Work item. Beginning with the line that holds "paesaggio e la" in the data below, give again every line through the one that holds "che si estende", exactly as written.
********************
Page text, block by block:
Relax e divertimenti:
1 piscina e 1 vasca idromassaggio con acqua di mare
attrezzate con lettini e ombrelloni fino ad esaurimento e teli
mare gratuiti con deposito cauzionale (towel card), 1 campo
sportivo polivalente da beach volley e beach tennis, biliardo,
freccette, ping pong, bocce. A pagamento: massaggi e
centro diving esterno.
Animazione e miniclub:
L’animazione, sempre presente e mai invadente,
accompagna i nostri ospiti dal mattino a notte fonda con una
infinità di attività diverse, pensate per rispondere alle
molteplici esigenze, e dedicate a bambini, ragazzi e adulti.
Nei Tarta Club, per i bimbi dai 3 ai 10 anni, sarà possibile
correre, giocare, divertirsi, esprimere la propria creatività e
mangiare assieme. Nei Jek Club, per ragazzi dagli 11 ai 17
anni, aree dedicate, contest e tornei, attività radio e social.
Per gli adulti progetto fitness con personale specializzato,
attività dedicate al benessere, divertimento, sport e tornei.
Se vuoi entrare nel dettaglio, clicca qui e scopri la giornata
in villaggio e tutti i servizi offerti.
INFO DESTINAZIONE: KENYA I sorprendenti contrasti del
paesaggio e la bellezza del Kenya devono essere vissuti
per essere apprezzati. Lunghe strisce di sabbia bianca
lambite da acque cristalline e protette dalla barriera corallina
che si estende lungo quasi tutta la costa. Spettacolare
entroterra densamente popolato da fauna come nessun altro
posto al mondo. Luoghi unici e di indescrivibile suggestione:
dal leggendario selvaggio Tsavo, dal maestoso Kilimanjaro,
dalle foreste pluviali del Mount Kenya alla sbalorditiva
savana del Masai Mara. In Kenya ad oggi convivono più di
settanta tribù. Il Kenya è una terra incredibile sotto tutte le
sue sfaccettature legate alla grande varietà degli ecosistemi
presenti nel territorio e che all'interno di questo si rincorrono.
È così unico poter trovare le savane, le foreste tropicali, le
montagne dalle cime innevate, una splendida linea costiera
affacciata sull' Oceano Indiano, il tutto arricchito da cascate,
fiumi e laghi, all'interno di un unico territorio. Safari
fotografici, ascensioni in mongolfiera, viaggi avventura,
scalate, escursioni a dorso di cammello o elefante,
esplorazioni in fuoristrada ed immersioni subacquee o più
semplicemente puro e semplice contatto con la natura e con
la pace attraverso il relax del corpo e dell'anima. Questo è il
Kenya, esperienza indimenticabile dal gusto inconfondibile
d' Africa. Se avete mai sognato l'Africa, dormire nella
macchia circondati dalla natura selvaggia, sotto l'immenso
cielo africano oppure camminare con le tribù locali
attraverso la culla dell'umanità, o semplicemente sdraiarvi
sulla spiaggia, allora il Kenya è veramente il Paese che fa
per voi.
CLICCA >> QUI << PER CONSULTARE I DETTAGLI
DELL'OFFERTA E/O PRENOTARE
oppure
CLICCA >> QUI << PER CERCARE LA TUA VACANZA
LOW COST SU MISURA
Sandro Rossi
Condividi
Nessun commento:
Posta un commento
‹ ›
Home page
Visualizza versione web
********************
Exercise solution.
paesaggio e la bellezza del Kenya devono essere vissuti
per essere apprezzati. Lunghe strisce di sabbia bianca
lambite da acque cristalline e protette dalla barriera corallina
che si estende lungo quasi tutta la costa. Spettacolare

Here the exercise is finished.